AITB for wanting my mother to die before me?
My mother is 46, and I’m 17. My father’s a no-show — financially present, but not enough. In our country, especially in our family, the culture is that children take care of their parents. So I’m expected to take care of her forever, even if I get married, and she insists on living with us.
If I say I want to go abroad, her response is always, “You’re leaving me?” I feel so torn. She’s not a bad mother, not abusive. She works hard and takes care of my needs and wants, but our relationship is kind of messy. There’s always hidden resentment that bubbles up through comments like, “You’re not rich, stop acting like one,” whenever I buy things I want, or “You’re the worst child, I don’t expect anything from you when I get older,” every time we argue. She also gets irritated easily, so one bit of talking back turns into a string of curses thrown at me.

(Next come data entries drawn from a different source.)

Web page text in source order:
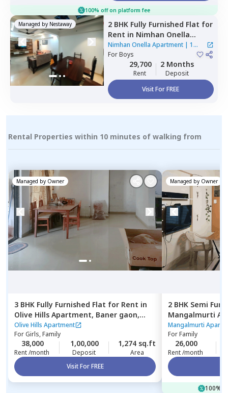
100% off on platform fee
Managed by Nestaway 2 BHK Fully Furnished Flat for
Rent in Nimhan Onella
Apartment ,Sus road, Pune
Nimhan Onella Apartment | 1
House
ForBoys
29,700
Rent
2 Months
Deposit
Visit For FREE
Rental Properties within 10 minutes of walking from
Managed by Owner
3 BHK Fully Furnished Flat for Rent in
Olive Hills Apartment, Baner gaon,
Pune
Olive Hills Apartment
ForGirls, Family
38,000
Rent /month
1,00,000
Deposit
1,274 sq.ft
Area
Visit For FREE
Managed by Owner
2 BHK Semi
Mangalmurti
nilakh,
Mangalmurti
ForFamily
26,000
Rent /month
100%
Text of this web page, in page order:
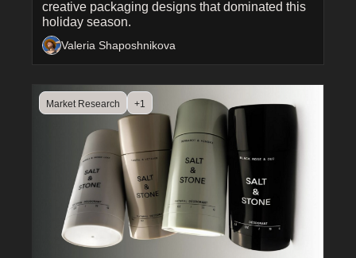
creative packaging designs that dominated this
holiday season.
Valeria Shaposhnikova
Market Research +1
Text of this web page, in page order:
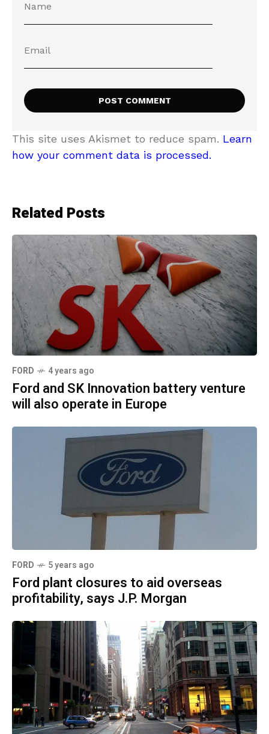
This site uses Akismet to reduce spam. Learn
how your comment data is processed.
Related Posts
FORD 4 years ago
Ford and SK Innovation battery venture
will also operate in Europe
FORD 5 years ago
Ford plant closures to aid overseas
profitability, says J.P. Morgan

I’m far from being a perfect daughter. I know I have many shortcomings, but honestly, our relationship has been like this ever since I became a teenager. We don’t even apologize to each other — we just let things cool down and move on. I don’t know how to communicate with her without feeling like I’m wrong for what I feel. Our views just don’t align: religion (she’s religious), my father’s incompetence (I resent him, but she doesn’t want me to and says he’s still my father), politics (she’s a fanatic), everything. Seriously, I don’t know what to feel about our relationship. It’s much better than most, but it’s far from perfect. Every conversation about deeper things seems to go sideways because she invalidates everything I feel.
Sometimes I catch myself thinking everything would be better if I died before her, or if she died early so I wouldn’t have as many burdens. But then I realize how insane that sounds, so yeah.
AITA in this situation?
Feel free to give advice, cuz i badly need it.
ps. im not going to do anything about these thoughts, js needed a place to say these. Thank yoy!